Data records

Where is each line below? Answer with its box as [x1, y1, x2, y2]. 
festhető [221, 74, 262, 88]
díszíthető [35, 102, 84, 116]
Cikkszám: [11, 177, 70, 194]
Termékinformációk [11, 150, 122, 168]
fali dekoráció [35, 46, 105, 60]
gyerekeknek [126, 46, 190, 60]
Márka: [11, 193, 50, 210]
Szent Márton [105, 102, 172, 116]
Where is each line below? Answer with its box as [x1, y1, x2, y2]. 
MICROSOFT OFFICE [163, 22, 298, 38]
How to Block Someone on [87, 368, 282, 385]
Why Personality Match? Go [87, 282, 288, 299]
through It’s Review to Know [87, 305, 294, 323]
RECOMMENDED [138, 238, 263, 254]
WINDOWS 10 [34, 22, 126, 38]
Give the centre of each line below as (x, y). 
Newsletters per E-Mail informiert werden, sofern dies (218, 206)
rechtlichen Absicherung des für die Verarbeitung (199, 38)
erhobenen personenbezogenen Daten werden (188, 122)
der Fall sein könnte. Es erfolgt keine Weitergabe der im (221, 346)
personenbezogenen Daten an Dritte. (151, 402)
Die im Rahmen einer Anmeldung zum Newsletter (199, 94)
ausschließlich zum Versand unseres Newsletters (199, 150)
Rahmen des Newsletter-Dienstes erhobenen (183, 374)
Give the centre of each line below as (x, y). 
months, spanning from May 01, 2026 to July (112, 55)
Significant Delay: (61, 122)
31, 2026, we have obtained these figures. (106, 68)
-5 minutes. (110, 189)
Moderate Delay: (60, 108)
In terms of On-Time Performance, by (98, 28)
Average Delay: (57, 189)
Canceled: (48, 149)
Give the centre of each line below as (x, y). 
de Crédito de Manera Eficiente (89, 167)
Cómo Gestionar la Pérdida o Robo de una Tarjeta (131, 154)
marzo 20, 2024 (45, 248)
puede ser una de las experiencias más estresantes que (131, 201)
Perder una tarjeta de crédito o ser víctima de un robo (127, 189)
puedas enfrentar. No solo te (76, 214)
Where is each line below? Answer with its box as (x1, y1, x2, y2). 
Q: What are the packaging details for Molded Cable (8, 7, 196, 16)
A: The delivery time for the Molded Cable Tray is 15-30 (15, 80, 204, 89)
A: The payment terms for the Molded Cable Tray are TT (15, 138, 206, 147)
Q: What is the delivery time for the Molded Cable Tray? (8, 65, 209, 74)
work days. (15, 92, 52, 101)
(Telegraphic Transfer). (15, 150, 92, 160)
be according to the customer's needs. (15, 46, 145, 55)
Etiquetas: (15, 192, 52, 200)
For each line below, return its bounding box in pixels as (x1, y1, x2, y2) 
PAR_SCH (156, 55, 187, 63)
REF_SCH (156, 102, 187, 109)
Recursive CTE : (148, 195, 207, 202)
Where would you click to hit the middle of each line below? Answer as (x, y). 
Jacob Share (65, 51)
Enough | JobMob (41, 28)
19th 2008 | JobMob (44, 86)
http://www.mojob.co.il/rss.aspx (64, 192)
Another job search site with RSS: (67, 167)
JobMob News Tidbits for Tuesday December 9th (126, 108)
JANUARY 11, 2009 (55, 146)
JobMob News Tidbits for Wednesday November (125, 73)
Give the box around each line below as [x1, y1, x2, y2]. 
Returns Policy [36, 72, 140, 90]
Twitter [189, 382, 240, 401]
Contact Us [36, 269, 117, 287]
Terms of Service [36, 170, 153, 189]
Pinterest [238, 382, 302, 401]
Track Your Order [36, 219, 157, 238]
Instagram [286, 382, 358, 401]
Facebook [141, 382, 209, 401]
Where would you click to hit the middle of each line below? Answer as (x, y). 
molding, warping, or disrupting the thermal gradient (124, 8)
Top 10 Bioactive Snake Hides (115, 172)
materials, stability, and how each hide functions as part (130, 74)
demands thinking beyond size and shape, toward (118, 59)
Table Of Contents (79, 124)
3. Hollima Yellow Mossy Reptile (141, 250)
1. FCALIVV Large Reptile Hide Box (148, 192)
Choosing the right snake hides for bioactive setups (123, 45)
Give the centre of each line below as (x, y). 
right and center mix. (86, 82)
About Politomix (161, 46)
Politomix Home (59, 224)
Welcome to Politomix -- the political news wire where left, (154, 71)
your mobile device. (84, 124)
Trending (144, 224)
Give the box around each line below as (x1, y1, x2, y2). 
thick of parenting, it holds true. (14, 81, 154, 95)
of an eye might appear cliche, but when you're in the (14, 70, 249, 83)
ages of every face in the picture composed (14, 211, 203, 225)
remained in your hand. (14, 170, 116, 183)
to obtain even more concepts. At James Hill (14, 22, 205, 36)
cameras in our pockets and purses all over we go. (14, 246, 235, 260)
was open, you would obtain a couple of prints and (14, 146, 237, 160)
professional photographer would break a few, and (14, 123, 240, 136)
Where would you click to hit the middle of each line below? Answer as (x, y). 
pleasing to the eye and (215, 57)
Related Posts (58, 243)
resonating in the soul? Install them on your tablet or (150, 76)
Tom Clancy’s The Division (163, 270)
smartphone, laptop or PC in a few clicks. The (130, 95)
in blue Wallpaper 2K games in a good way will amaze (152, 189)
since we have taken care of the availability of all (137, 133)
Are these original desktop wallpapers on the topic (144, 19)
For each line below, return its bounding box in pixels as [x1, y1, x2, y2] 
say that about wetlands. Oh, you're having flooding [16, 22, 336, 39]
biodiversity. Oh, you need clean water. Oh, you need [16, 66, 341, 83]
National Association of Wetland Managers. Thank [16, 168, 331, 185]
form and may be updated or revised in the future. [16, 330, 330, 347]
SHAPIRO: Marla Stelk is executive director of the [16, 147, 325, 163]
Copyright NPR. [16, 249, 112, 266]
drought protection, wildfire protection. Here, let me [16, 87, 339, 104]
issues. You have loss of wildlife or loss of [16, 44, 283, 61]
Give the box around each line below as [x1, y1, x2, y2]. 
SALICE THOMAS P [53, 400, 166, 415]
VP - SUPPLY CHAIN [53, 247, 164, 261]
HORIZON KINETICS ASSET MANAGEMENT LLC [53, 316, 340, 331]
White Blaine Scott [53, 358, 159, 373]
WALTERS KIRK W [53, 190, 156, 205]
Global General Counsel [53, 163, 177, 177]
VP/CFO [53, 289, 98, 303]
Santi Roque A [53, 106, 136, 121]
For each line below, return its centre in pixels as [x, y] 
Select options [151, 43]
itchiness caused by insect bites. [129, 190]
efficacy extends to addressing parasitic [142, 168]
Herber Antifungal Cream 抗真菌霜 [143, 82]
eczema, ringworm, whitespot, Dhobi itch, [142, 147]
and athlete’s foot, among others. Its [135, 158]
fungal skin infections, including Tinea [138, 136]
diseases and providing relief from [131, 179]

_The task_
Each entry should be duplicated exactly as it was given.

_Answer space_
Where is each line below? Answer with its box as [x1, y1, x2, y2]. 
festhető [221, 74, 262, 88]
díszíthető [35, 102, 84, 116]
Cikkszám: [11, 177, 70, 194]
Termékinformációk [11, 150, 122, 168]
fali dekoráció [35, 46, 105, 60]
gyerekeknek [126, 46, 190, 60]
Márka: [11, 193, 50, 210]
Szent Márton [105, 102, 172, 116]
Where is each line below? Answer with its box as [x1, y1, x2, y2]. 
MICROSOFT OFFICE [163, 22, 298, 38]
How to Block Someone on [87, 368, 282, 385]
Why Personality Match? Go [87, 282, 288, 299]
through It’s Review to Know [87, 305, 294, 323]
RECOMMENDED [138, 238, 263, 254]
WINDOWS 10 [34, 22, 126, 38]
Give the centre of each line below as (x, y). 
Newsletters per E-Mail informiert werden, sofern dies (218, 206)
rechtlichen Absicherung des für die Verarbeitung (199, 38)
erhobenen personenbezogenen Daten werden (188, 122)
der Fall sein könnte. Es erfolgt keine Weitergabe der im (221, 346)
personenbezogenen Daten an Dritte. (151, 402)
Die im Rahmen einer Anmeldung zum Newsletter (199, 94)
ausschließlich zum Versand unseres Newsletters (199, 150)
Rahmen des Newsletter-Dienstes erhobenen (183, 374)
Give the centre of each line below as (x, y). 
months, spanning from May 01, 2026 to July (112, 55)
Significant Delay: (61, 122)
31, 2026, we have obtained these figures. (106, 68)
-5 minutes. (110, 189)
Moderate Delay: (60, 108)
In terms of On-Time Performance, by (98, 28)
Average Delay: (57, 189)
Canceled: (48, 149)
Give the centre of each line below as (x, y). 
de Crédito de Manera Eficiente (89, 167)
Cómo Gestionar la Pérdida o Robo de una Tarjeta (131, 154)
marzo 20, 2024 (45, 248)
puede ser una de las experiencias más estresantes que (131, 201)
Perder una tarjeta de crédito o ser víctima de un robo (127, 189)
puedas enfrentar. No solo te (76, 214)
Where is each line below? Answer with its box as (x1, y1, x2, y2). 
Q: What are the packaging details for Molded Cable (8, 7, 196, 16)
A: The delivery time for the Molded Cable Tray is 15-30 (15, 80, 204, 89)
A: The payment terms for the Molded Cable Tray are TT (15, 138, 206, 147)
Q: What is the delivery time for the Molded Cable Tray? (8, 65, 209, 74)
work days. (15, 92, 52, 101)
(Telegraphic Transfer). (15, 150, 92, 160)
be according to the customer's needs. (15, 46, 145, 55)
Etiquetas: (15, 192, 52, 200)
For each line below, return its bounding box in pixels as (x1, y1, x2, y2) 
PAR_SCH (156, 55, 187, 63)
REF_SCH (156, 102, 187, 109)
Recursive CTE : (148, 195, 207, 202)
Where would you click to hit the middle of each line below? Answer as (x, y). 
Jacob Share (65, 51)
Enough | JobMob (41, 28)
19th 2008 | JobMob (44, 86)
http://www.mojob.co.il/rss.aspx (64, 192)
Another job search site with RSS: (67, 167)
JobMob News Tidbits for Tuesday December 9th (126, 108)
JANUARY 11, 2009 (55, 146)
JobMob News Tidbits for Wednesday November (125, 73)
Give the box around each line below as [x1, y1, x2, y2]. 
Returns Policy [36, 72, 140, 90]
Twitter [189, 382, 240, 401]
Contact Us [36, 269, 117, 287]
Terms of Service [36, 170, 153, 189]
Pinterest [238, 382, 302, 401]
Track Your Order [36, 219, 157, 238]
Instagram [286, 382, 358, 401]
Facebook [141, 382, 209, 401]
Where would you click to hit the middle of each line below? Answer as (x, y). 
molding, warping, or disrupting the thermal gradient (124, 8)
Top 10 Bioactive Snake Hides (115, 172)
materials, stability, and how each hide functions as part (130, 74)
demands thinking beyond size and shape, toward (118, 59)
Table Of Contents (79, 124)
3. Hollima Yellow Mossy Reptile (141, 250)
1. FCALIVV Large Reptile Hide Box (148, 192)
Choosing the right snake hides for bioactive setups (123, 45)
Give the centre of each line below as (x, y). 
right and center mix. (86, 82)
About Politomix (161, 46)
Politomix Home (59, 224)
Welcome to Politomix -- the political news wire where left, (154, 71)
your mobile device. (84, 124)
Trending (144, 224)
Give the box around each line below as (x1, y1, x2, y2). 
thick of parenting, it holds true. (14, 81, 154, 95)
of an eye might appear cliche, but when you're in the (14, 70, 249, 83)
ages of every face in the picture composed (14, 211, 203, 225)
remained in your hand. (14, 170, 116, 183)
to obtain even more concepts. At James Hill (14, 22, 205, 36)
cameras in our pockets and purses all over we go. (14, 246, 235, 260)
was open, you would obtain a couple of prints and (14, 146, 237, 160)
professional photographer would break a few, and (14, 123, 240, 136)
Where would you click to hit the middle of each line below? Answer as (x, y). 
pleasing to the eye and (215, 57)
Related Posts (58, 243)
resonating in the soul? Install them on your tablet or (150, 76)
Tom Clancy’s The Division (163, 270)
smartphone, laptop or PC in a few clicks. The (130, 95)
in blue Wallpaper 2K games in a good way will amaze (152, 189)
since we have taken care of the availability of all (137, 133)
Are these original desktop wallpapers on the topic (144, 19)
For each line below, return its bounding box in pixels as [x1, y1, x2, y2] 
say that about wetlands. Oh, you're having flooding [16, 22, 336, 39]
biodiversity. Oh, you need clean water. Oh, you need [16, 66, 341, 83]
National Association of Wetland Managers. Thank [16, 168, 331, 185]
form and may be updated or revised in the future. [16, 330, 330, 347]
SHAPIRO: Marla Stelk is executive director of the [16, 147, 325, 163]
Copyright NPR. [16, 249, 112, 266]
drought protection, wildfire protection. Here, let me [16, 87, 339, 104]
issues. You have loss of wildlife or loss of [16, 44, 283, 61]
Give the box around each line below as [x1, y1, x2, y2]. 
SALICE THOMAS P [53, 400, 166, 415]
VP - SUPPLY CHAIN [53, 247, 164, 261]
HORIZON KINETICS ASSET MANAGEMENT LLC [53, 316, 340, 331]
White Blaine Scott [53, 358, 159, 373]
WALTERS KIRK W [53, 190, 156, 205]
Global General Counsel [53, 163, 177, 177]
VP/CFO [53, 289, 98, 303]
Santi Roque A [53, 106, 136, 121]
For each line below, return its centre in pixels as [x, y] 
Select options [151, 43]
itchiness caused by insect bites. [129, 190]
efficacy extends to addressing parasitic [142, 168]
Herber Antifungal Cream 抗真菌霜 [143, 82]
eczema, ringworm, whitespot, Dhobi itch, [142, 147]
and athlete’s foot, among others. Its [135, 158]
fungal skin infections, including Tinea [138, 136]
diseases and providing relief from [131, 179]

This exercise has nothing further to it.